ヘンテコリン「さあ、出発するぞ。リュックとシャベルをもったか?」
ジョー「今日は、何を掘るんです?でも、どうして、変な物が埋まっているのが、分かるんです?」
ヘンテコリン「お前といっしょにいろんな所をあるいていると、土の中に何かあるのを感じるんだ。」
ジョー「あんたは、金属探知機か?。もしかすれば、失せ物探しますっての、できるんじゃないの。」
ヘンテコリン「そうか、失せ物を探すのもいいかもしれんなあ。明日から、この神社で、失せ物相談でもやるか? 村人も喜ぶぞ。それは、帰ってきたからだなあ。じゃあ、出発するぞ。」
ジョー「今日は、何掘るんですか?」
ヘンテコリン「掘ってみないと分からん。なにか、感じるだけだ。」
ジョー「みんなガラクタですよね。なんの価値もない。こんなものを拾い集めてどうするんです。」
ヘンテコリン「なぜ、こんな田舎の村に、いろんなものが落ちていると思うか?それは、この地には、文明が、高度な文明があったのだ。
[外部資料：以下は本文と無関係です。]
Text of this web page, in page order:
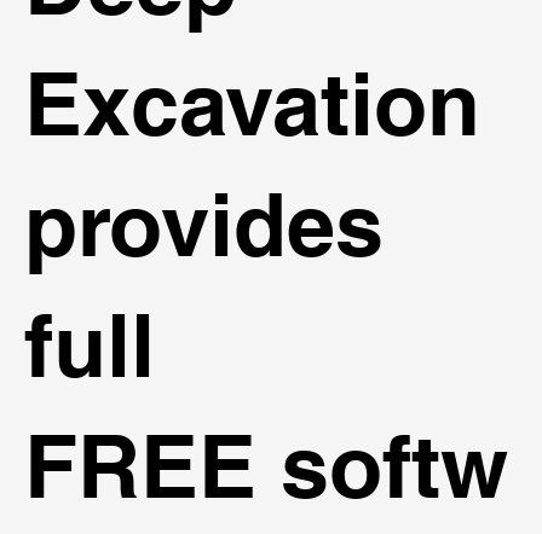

しかし、文明があったのは、ここだけではない。どこにも、高度な文明の痕跡はある。しかし、土の中に埋もれたものを見つけ出すのは、難しいことだ。このわしだって、難しいことなのだ。しかし、いろいろ歩き回れば、少しづつ、感じてくるのだ。なにか、ある、なにか、ある。そうして、もう少し、歩き回れば、古代遺跡さえみつかるかもしれない。古代の埋蔵金も探し当てられることもできるかもしれないぞ。」
ジョー「でも、それが、あるか、ないかは、わからないでしょ。しかも、この近所にそんなものがあるかどうか、わからないんでしょ。最初から、ありそうな場所は、ないんですか?」
ヘンテコリン「ないこともない。しかし、ほんとうにそうかは、十分しらべてみなければならない、ここだって、10年の月日をかけて調査したのだぞ。」
ジョー「え!ー、初めから、そんな計画だったんですか。ただの散歩じゃなかったんですか?」
ヘンテコリン「ただの散歩といえば、ただの散歩だ。しかし、ただの調査だといえば、ただの調査にもなる。この星には、たくさんに秘密がある。人間が忘れた文明、超古代文明、そして、それ以前の恐竜の時代もある。おもしろい化石も、地中にはかくれているぞ。それを人間が知ったら、びっくりするだろうなあ。でも、現代は、廃墟の時代だ。電気文明が失われてしまったのだ。その復興には、100年、200年かかるかもしれせん。それまで、我慢のときかもしれん。」